▶ **What the task asks**
With every picture left out, restate the listing below exactly as written.

▶ **Given data**

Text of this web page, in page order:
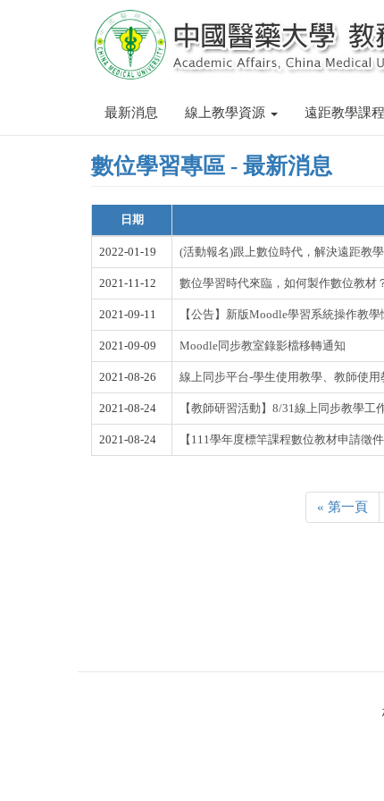
最新消息 線上教學資源 遠距教學課
數位學習專區 - 最新消息
日期
2022-01-19 (活動報名)跟上數位時代，解決遠距教
2021-11-12 數位學習時代來臨，如何製作數位教材
2021-09-11 【公告】新版Moodle學習系統操作教
2021-09-09 Moodle同步教室錄影檔移轉通知
2021-08-26 線上同步平台-學生使用教學、教師使用
2021-08-24 【教師研習活動】8/31線上同步教學
2021-08-24 【111學年度標竿課程數位教材申請徵
« 第一頁

▶ **Exercise result**
Text of this web page, in page order:
最新消息 線上教學資源 遠距教學課
數位學習專區 - 最新消息
日期
2022-01-19 (活動報名)跟上數位時代，解決遠距教
2021-11-12 數位學習時代來臨，如何製作數位教材
2021-09-11 【公告】新版Moodle學習系統操作教
2021-09-09 Moodle同步教室錄影檔移轉通知
2021-08-26 線上同步平台-學生使用教學、教師使用
2021-08-24 【教師研習活動】8/31線上同步教學
2021-08-24 【111學年度標竿課程數位教材申請徵
« 第一頁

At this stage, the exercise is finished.